Scars and Wrinkles

The more years I’ve accrued, the more obvious it’s become that I can’t take anything for granted.

My physical capacities, my mentality clarity, the way I look, the things I crave, the activities and inputs that fuel me—all are prone to ebb and amendment and declination.

With time I’ve learned that figuring out how to accomodate my specific pattern of scars and wrinkles is a worthwhile investment, as understanding this fingerprint-like, topographic self-portrait helps me anticipate my future needs, while also making it more likely I’ll notice these foibles and thus be capable of establishing stable footing on the uncertain surfaces I’m treading, today, and those I will traverse in the future.

Sometimes the essential effort is simply allowing myself to accept that something is different, and will remain different, and that I consequently must let go of previous understandings, assumptions, and self-definitions.

In other cases, the primary labor is figuring out how to account for these differences while still moving in a direction I’d like to go; that direction still relevant, the path I walk still important to me, but the mode of transport, the ease of locomotion, the time it takes to get there (and consequences for doing so) a little or dramatically different than before.

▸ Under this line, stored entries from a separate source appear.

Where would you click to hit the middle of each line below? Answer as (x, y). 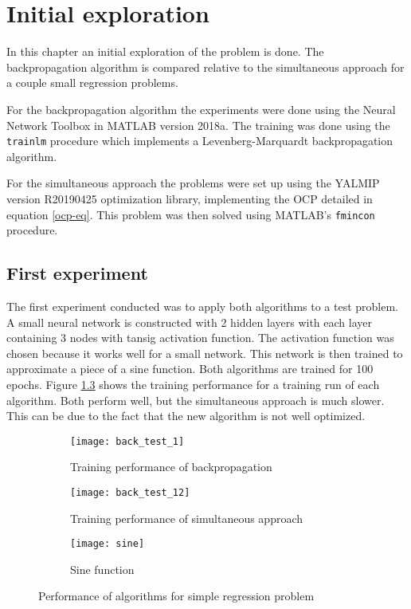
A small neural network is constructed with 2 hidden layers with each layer (189, 322)
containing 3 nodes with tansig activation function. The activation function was (200, 338)
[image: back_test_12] (130, 492)
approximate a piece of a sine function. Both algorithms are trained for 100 (190, 369)
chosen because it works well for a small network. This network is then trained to (205, 353)
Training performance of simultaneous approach (187, 518)
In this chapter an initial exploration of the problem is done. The (165, 51)
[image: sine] (108, 544)

I find it’s useful to think about this process as an attempt to gift my future self the resources he’ll need, offering that future-me more freedoms and options by investing in internal and extrinsic assets, today: my health, my relationships, my skills and knowledge, my financial security, and so on.

This is distinct from merely “preparing for the future,” though, in that part of this effort—the heaviest lift, at times—is incorporating an abundance of new data, new realities, and oft-uncomfortable realizations and weaknesses into my intuitive sense of self.

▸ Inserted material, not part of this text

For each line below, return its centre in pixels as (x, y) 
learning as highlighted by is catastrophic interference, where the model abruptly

Growing older is partly about growth, and that’s relatively easy to recognize and celebrate.

It’s also about the aging of one’s physical and mental mechanisms, though, and the accumulation of verdigris and rust upon our formerly familiar surfaces.

There’s plenty we can do to make this process less debilitating and inherently lossy, emphasizing that growth and dampening the pummeling impacts of time on our bodies and minds.

But it’s not a passive effort, and simply recognizing that such considerations are necessary can be a struggle (and victory) unto itself.

My new book is about growing older with intention, if you’re interested in reading more about that sort of thing :)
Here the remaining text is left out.